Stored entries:
Segment Open

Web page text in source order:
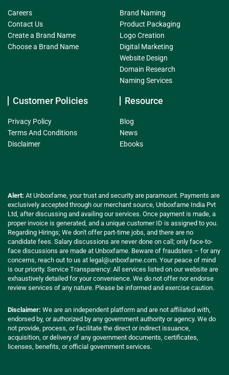
Careers
Contact Us
Create a Brand Name
Choose a Brand Name
Brand Naming
Product Packaging
Logo Creation
Digital Marketing
Website Design
Domain Research
Naming Services
Customer Policies
Privacy Policy
Terms And Conditions
Disclaimer
Resource
Blog
News
Ebooks
Alert: At Unboxfame, your trust and security are paramount. Payments are
exclusively accepted through our merchant source, Unboxfame India Pvt
Ltd, after discussing and availing our services. Once payment is made, a
proper invoice is generated, and a unique customer ID is assigned to you.
Regarding Hirings; We don't offer part-time jobs, and there are no
candidate fees. Salary discussions are never done on call; only face-to-
face discussions are made at Unboxfame. Beware of fraudsters – for any
concerns, reach out to us at legal@unboxfame.com. Your peace of mind
is our priority. Service Transparency: All services listed on our website are
exhaustively detailed for your convenience. We do not offer nor endorse
review services of any nature. Please be informed and exercise caution.
Disclaimer: We are an independent platform and are not affiliated with,
endorsed by, or authorized by any government authority or agency. We do
not provide, process, or facilitate the direct or indirect issuance,
acquisition, or delivery of any government documents, certificates,
licenses, benefits, or official government services.
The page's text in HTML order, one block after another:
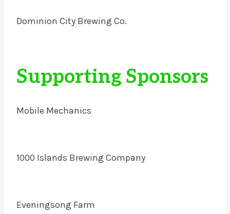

Segment Closed

#### PROBLEM TO SOLVE
Quote each record exactly as it stands, minus the pictures.

#### WRITTEN ANSWER
Web page text in source order:
Careers
Contact Us
Create a Brand Name
Choose a Brand Name
Brand Naming
Product Packaging
Logo Creation
Digital Marketing
Website Design
Domain Research
Naming Services
Customer Policies
Privacy Policy
Terms And Conditions
Disclaimer
Resource
Blog
News
Ebooks
Alert: At Unboxfame, your trust and security are paramount. Payments are
exclusively accepted through our merchant source, Unboxfame India Pvt
Ltd, after discussing and availing our services. Once payment is made, a
proper invoice is generated, and a unique customer ID is assigned to you.
Regarding Hirings; We don't offer part-time jobs, and there are no
candidate fees. Salary discussions are never done on call; only face-to-
face discussions are made at Unboxfame. Beware of fraudsters – for any
concerns, reach out to us at legal@unboxfame.com. Your peace of mind
is our priority. Service Transparency: All services listed on our website are
exhaustively detailed for your convenience. We do not offer nor endorse
review services of any nature. Please be informed and exercise caution.
Disclaimer: We are an independent platform and are not affiliated with,
endorsed by, or authorized by any government authority or agency. We do
not provide, process, or facilitate the direct or indirect issuance,
acquisition, or delivery of any government documents, certificates,
licenses, benefits, or official government services.
The page's text in HTML order, one block after another:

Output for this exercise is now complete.